[Stored items]
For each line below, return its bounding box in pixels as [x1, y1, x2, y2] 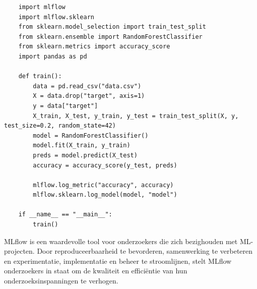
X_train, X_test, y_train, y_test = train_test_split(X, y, [33, 112, 239, 120]
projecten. [4, 246, 35, 256]
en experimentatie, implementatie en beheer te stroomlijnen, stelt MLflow [4, 255, 232, 266]
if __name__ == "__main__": [18, 211, 112, 218]
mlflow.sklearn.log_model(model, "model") [33, 191, 177, 199]
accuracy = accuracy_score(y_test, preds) [33, 161, 177, 169]
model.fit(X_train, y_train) [33, 142, 131, 149]
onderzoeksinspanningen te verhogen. [4, 275, 118, 286]
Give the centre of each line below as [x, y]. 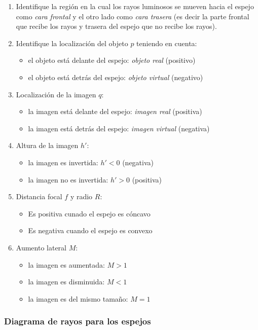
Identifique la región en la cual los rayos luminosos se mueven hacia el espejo [135, 6]
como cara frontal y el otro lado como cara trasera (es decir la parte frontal [133, 16]
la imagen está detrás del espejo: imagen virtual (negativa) [119, 128]
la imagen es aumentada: [66, 264]
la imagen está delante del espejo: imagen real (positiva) [115, 111]
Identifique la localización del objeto [72, 43]
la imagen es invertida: [63, 162]
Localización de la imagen [56, 94]
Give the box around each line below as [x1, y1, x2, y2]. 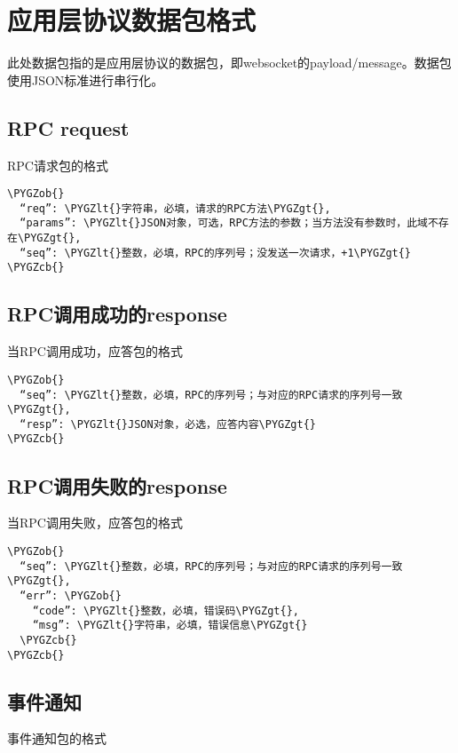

YOUR OBJECTIVE:
Images do not belong in the copy; reproduce all other parts of the records above verbatim.

EXPECTED ANSWER:
For each line below, return its bounding box in pixels as [x1, y1, x2, y2] 
X_train, X_test, y_train, y_test = train_test_split(X, y, [33, 112, 239, 120]
projecten. [4, 246, 35, 256]
en experimentatie, implementatie en beheer te stroomlijnen, stelt MLflow [4, 255, 232, 266]
if __name__ == "__main__": [18, 211, 112, 218]
mlflow.sklearn.log_model(model, "model") [33, 191, 177, 199]
accuracy = accuracy_score(y_test, preds) [33, 161, 177, 169]
model.fit(X_train, y_train) [33, 142, 131, 149]
onderzoeksinspanningen te verhogen. [4, 275, 118, 286]
Give the centre of each line below as [x, y]. 
Identifique la región en la cual los rayos luminosos se mueven hacia el espejo [135, 6]
como cara frontal y el otro lado como cara trasera (es decir la parte frontal [133, 16]
la imagen está detrás del espejo: imagen virtual (negativa) [119, 128]
la imagen es aumentada: [66, 264]
la imagen está delante del espejo: imagen real (positiva) [115, 111]
Identifique la localización del objeto [72, 43]
la imagen es invertida: [63, 162]
Localización de la imagen [56, 94]
Give the box around each line below as [x1, y1, x2, y2]. 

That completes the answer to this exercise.